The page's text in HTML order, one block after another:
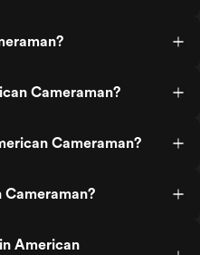
Cameraman?
Cameraman?
American
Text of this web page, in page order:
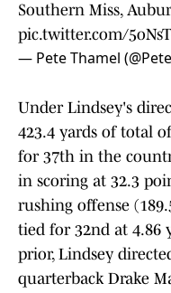
Southern Miss,
pic.twitter.com/
— Pete Thamel
Under Lindsey's
423.4 yards of total
for 37th in the
in scoring at 32.3
rushing offense
tied for 32nd at 4.86
prior, Lindsey
quarterback Drake
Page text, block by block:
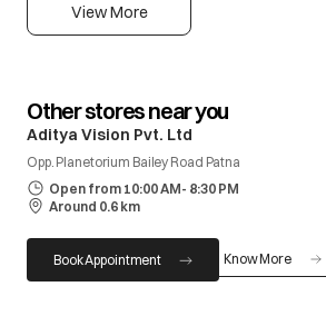
View More
Other stores near you
Aditya Vision Pvt. Ltd
Opp. Planetorium Bailey Road Patna
Open from 10:00 AM- 8:30 PM
Around 0.6 km
Book Appointment Know More
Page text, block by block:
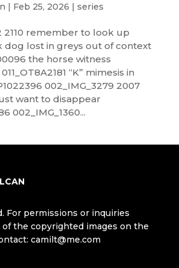
| Feb 25, 2026 | series
2110 remember to look up
lost in greys out of context
the horse witness
“K” mimesis in
002_IMG_3279 2007
want to disappear
002_IMG_1360...
For permissions or inquiries
the copyrighted images on the
camilt@me.com
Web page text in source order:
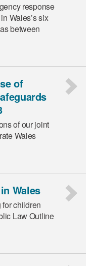
response
Wales’s six
between
of
of our joint
Wales
Wales
children
Law Outline
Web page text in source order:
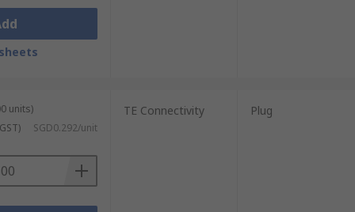
units)
SGD0.292/unit
TE Connectivity Plug
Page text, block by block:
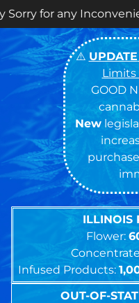
• ⏰
⚠️ UPDATE
Limits
GOOD
New
ILLINOIS
Flower:
Infused Products:
OUT-OF-
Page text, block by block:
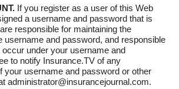
If you register as a user of this Web
a username and password that is
responsible for maintaining the
username and password, and responsible
under your username and
to notify Insurance.TV of any
your username and password or other
administrator@insurancejournal.com.
◇ ◇ ◇ ◇ ◇
### [PROBLEM STATEMENT]
Give every line above again exactly, with no pictures.

### [ANSWER TO THE EXERCISE]
The page's text in HTML order, one block after another:
Cameraman?
Cameraman?
American
Text of this web page, in page order:
Southern Miss,
pic.twitter.com/
— Pete Thamel
Under Lindsey's
423.4 yards of total
for 37th in the
in scoring at 32.3
rushing offense
tied for 32nd at 4.86
prior, Lindsey
quarterback Drake
Page text, block by block:
View More
Other stores near you
Aditya Vision Pvt. Ltd
Opp. Planetorium Bailey Road Patna
Open from 10:00 AM- 8:30 PM
Around 0.6 km
Book Appointment Know More
Page text, block by block:
| Feb 25, 2026 | series
2110 remember to look up
lost in greys out of context
the horse witness
“K” mimesis in
002_IMG_3279 2007
want to disappear
002_IMG_1360...
For permissions or inquiries
the copyrighted images on the
camilt@me.com
Web page text in source order:
response
Wales’s six
between
of
of our joint
Wales
Wales
children
Law Outline
Web page text in source order:
units)
SGD0.292/unit
TE Connectivity Plug
Page text, block by block:
• ⏰
⚠️ UPDATE
Limits
GOOD
New
ILLINOIS
Flower:
Infused Products:
OUT-OF-
Page text, block by block:
If you register as a user of this Web
a username and password that is
responsible for maintaining the
username and password, and responsible
under your username and
to notify Insurance.TV of any
your username and password or other
administrator@insurancejournal.com.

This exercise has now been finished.